▶ **PROBLEM DESCRIPTION**
Your job is to copy every line in the material containing the word "data".
• • • • •
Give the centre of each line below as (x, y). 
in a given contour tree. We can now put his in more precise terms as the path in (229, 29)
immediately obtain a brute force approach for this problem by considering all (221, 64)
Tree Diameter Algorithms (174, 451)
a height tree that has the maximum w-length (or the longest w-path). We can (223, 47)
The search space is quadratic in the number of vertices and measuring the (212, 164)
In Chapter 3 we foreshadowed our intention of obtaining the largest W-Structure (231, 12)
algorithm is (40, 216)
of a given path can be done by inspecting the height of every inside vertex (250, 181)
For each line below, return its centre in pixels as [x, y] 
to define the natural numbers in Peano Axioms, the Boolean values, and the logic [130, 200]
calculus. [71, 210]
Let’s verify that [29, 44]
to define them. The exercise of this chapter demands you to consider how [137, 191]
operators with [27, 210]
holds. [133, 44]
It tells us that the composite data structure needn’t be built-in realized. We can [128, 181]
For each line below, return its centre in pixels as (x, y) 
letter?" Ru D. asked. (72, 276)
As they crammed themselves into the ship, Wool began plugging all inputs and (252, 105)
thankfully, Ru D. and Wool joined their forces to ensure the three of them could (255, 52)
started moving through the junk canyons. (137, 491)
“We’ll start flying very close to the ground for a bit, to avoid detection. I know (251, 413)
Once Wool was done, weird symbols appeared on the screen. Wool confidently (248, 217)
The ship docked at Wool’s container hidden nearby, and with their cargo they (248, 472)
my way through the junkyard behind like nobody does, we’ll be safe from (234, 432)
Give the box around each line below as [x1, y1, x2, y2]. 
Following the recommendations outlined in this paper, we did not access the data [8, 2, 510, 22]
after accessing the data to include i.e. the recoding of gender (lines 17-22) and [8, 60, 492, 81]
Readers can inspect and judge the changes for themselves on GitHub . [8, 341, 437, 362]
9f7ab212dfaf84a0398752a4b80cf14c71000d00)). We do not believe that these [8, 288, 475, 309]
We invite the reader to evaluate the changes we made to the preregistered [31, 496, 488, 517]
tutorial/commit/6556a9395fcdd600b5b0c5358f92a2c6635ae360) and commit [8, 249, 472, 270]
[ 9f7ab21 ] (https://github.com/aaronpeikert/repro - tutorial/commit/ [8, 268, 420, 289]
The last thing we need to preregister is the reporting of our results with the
• • • • •
▶ **ANSWER TO THE PROBLEM**
It tells us that the composite data structure needn’t be built-in realized. We can [128, 181]
Following the recommendations outlined in this paper, we did not access the data [8, 2, 510, 22]
after accessing the data to include i.e. the recoding of gender (lines 17-22) and [8, 60, 492, 81]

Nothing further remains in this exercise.